AIM OF THE TASK:
Look below for the line containing "Considerações adicionais (143, 336)"; from there through the line containing "重复使用航天运输系统设计与评估技术 (85, 365)", both lines included, please set down each line exactly and nothing else.

[Stored dataset items]
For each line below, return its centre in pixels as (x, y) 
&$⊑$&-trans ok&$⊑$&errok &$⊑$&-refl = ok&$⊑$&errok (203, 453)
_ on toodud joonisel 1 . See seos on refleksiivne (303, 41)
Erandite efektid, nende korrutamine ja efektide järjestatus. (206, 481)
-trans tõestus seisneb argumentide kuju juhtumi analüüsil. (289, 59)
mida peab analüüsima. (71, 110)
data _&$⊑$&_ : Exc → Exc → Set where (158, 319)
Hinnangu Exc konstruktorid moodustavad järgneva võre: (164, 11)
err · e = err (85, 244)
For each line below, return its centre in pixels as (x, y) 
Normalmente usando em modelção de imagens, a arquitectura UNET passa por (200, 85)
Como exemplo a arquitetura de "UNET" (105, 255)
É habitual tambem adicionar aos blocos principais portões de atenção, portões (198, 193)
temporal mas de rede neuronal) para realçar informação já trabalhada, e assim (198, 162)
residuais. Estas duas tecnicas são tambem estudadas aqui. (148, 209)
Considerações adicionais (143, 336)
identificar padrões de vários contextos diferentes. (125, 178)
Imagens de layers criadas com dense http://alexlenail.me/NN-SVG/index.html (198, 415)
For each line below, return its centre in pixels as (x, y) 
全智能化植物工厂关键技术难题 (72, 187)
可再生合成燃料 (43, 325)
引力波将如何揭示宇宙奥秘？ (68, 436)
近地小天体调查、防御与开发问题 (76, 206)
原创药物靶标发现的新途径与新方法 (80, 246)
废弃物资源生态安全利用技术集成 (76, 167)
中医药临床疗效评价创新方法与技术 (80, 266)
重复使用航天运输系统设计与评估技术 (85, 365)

...

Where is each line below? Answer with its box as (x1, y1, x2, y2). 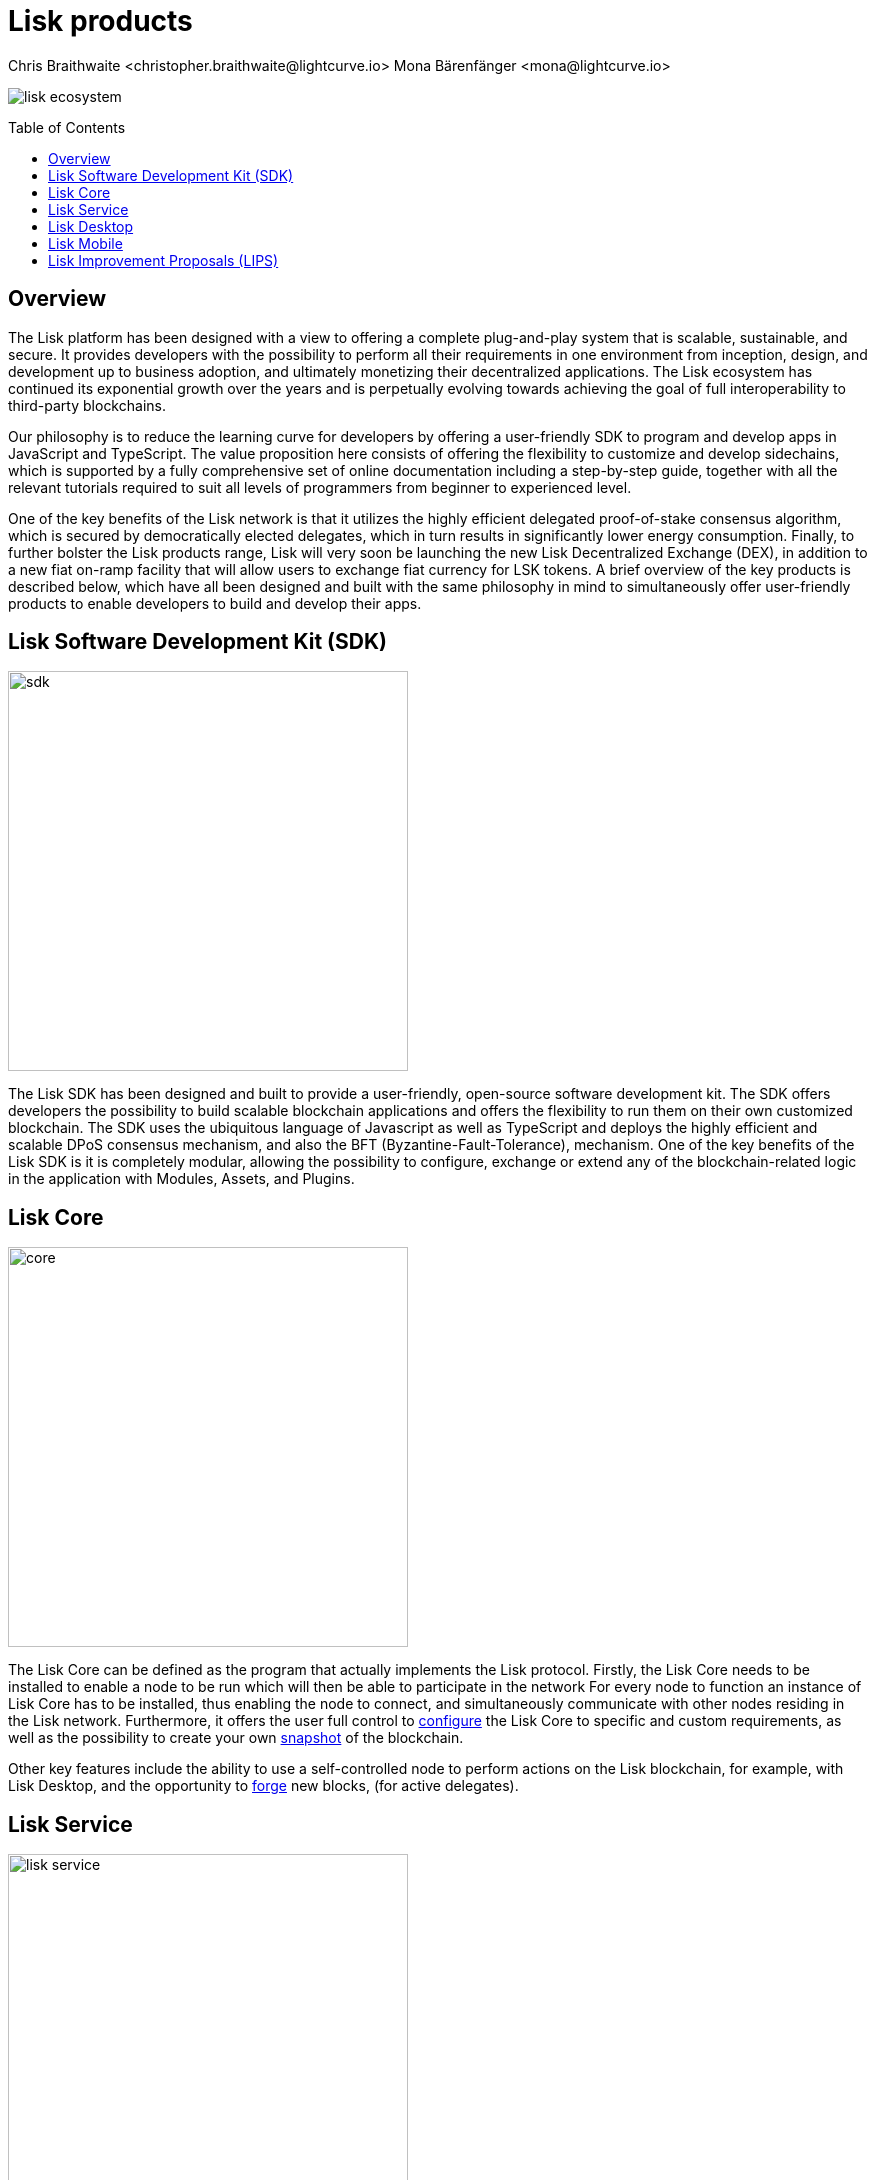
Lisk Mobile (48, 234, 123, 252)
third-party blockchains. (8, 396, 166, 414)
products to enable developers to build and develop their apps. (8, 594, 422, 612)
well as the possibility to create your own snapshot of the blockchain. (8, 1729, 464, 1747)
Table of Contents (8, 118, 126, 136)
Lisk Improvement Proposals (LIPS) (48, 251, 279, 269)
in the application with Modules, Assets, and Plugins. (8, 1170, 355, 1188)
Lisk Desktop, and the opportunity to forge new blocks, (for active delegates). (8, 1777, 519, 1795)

ANSWER BOX:
Considerações adicionais (143, 336)
identificar padrões de vários contextos diferentes. (125, 178)
Imagens de layers criadas com dense http://alexlenail.me/NN-SVG/index.html (198, 415)
For each line below, return its centre in pixels as (x, y) 
全智能化植物工厂关键技术难题 (72, 187)
可再生合成燃料 (43, 325)
引力波将如何揭示宇宙奥秘？ (68, 436)
近地小天体调查、防御与开发问题 (76, 206)
原创药物靶标发现的新途径与新方法 (80, 246)
废弃物资源生态安全利用技术集成 (76, 167)
中医药临床疗效评价创新方法与技术 (80, 266)
重复使用航天运输系统设计与评估技术 (85, 365)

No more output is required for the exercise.